YOUR INSTRUCTIONS:
Output every record exactly, apart from its images.

LISTED ENTRIES:
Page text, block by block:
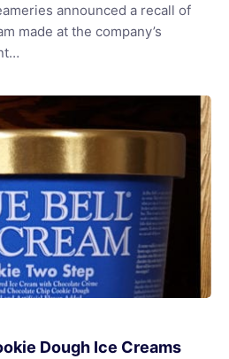
announced a recall of
made at the company’s
Dough Ice Creams
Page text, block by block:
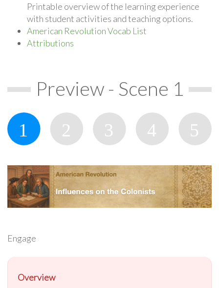
Printable overview of the learning experience
with student activities and teaching options.
American Revolution Vocab List
Attributions
Preview - Scene 1
Engage
Overview
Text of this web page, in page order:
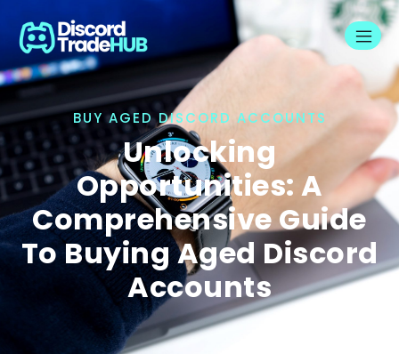
BUY AGED DISCORD ACCOUNTS
Unlocking
Opportunities: A
Comprehensive Guide
To Buying Aged Discord
Accounts
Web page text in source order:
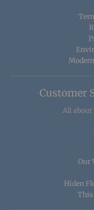
Customer
All about
Our
Hiden
This
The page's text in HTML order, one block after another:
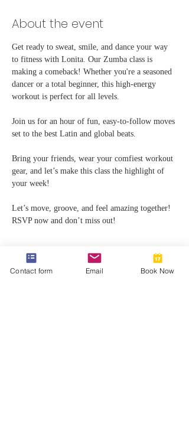
About the event
Get ready to sweat, smile, and dance your way
to fitness with Lonita. Our Zumba class is
making a comeback! Whether you're a seasoned
dancer or a total beginner, this high-energy
workout is perfect for all levels.
Join us for an hour of fun, easy-to-follow moves
set to the best Latin and global beats.
Bring your friends, wear your comfiest workout
gear, and let’s make this class the highlight of
your week!
Let’s move, groove, and feel amazing together!
RSVP now and don’t miss out!
Contact form Email Book Now
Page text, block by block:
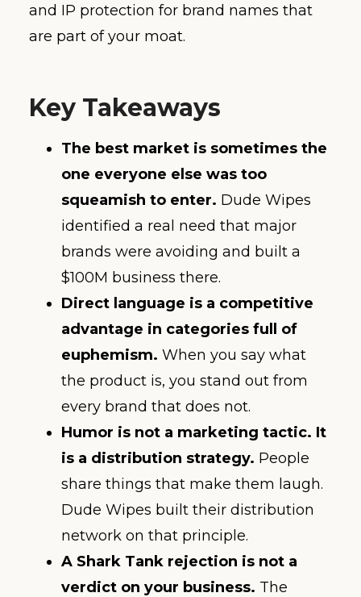
and IP protection for brand names that
are part of your moat.
Key Takeaways
The best market is sometimes the
one everyone else was too
squeamish to enter. Dude Wipes
identified a real need that major
brands were avoiding and built a
$100M business there.
Direct language is a competitive
advantage in categories full of
euphemism. When you say what
the product is, you stand out from
every brand that does not.
Humor is not a marketing tactic. It
is a distribution strategy. People
share things that make them laugh.
Dude Wipes built their distribution
network on that principle.
A Shark Tank rejection is not a
verdict on your business. The
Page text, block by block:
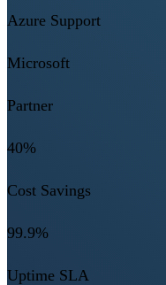
Azure Support
Microsoft
Partner
40%
Cost Savings
99.9%
Uptime SLA
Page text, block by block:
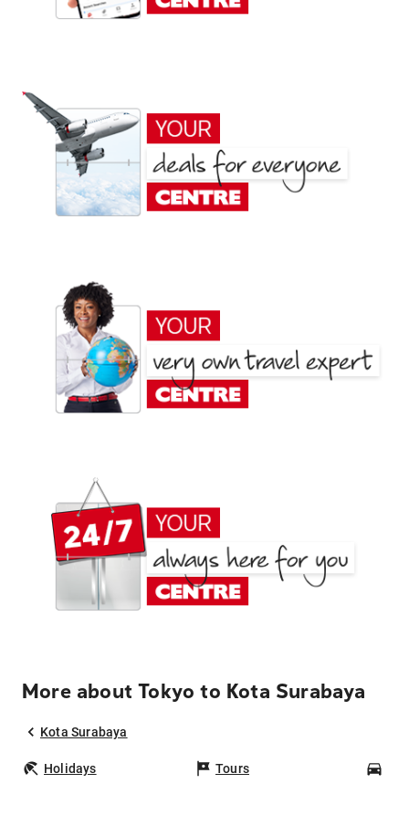
More about Tokyo to Kota Surabaya
Kota Surabaya
Holidays Tours
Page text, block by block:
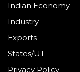
Indian Economy
Industry
Exports
States/UT
Privacy Policy

THE ANSWER:
Page text, block by block:
announced a recall of
made at the company’s
Dough Ice Creams
Page text, block by block:
Printable overview of the learning experience
with student activities and teaching options.
American Revolution Vocab List
Attributions
Preview - Scene 1
Engage
Overview
Text of this web page, in page order:
BUY AGED DISCORD ACCOUNTS
Unlocking
Opportunities: A
Comprehensive Guide
To Buying Aged Discord
Accounts
Web page text in source order:
Customer
All about
Our
Hiden
This
The page's text in HTML order, one block after another:
About the event
Get ready to sweat, smile, and dance your way
to fitness with Lonita. Our Zumba class is
making a comeback! Whether you're a seasoned
dancer or a total beginner, this high-energy
workout is perfect for all levels.
Join us for an hour of fun, easy-to-follow moves
set to the best Latin and global beats.
Bring your friends, wear your comfiest workout
gear, and let’s make this class the highlight of
your week!
Let’s move, groove, and feel amazing together!
RSVP now and don’t miss out!
Contact form Email Book Now
Page text, block by block:
and IP protection for brand names that
are part of your moat.
Key Takeaways
The best market is sometimes the
one everyone else was too
squeamish to enter. Dude Wipes
identified a real need that major
brands were avoiding and built a
$100M business there.
Direct language is a competitive
advantage in categories full of
euphemism. When you say what
the product is, you stand out from
every brand that does not.
Humor is not a marketing tactic. It
is a distribution strategy. People
share things that make them laugh.
Dude Wipes built their distribution
network on that principle.
A Shark Tank rejection is not a
verdict on your business. The
Page text, block by block:
Azure Support
Microsoft
Partner
40%
Cost Savings
99.9%
Uptime SLA
Page text, block by block:
More about Tokyo to Kota Surabaya
Kota Surabaya
Holidays Tours
Page text, block by block:
Indian Economy
Industry
Exports
States/UT
Privacy Policy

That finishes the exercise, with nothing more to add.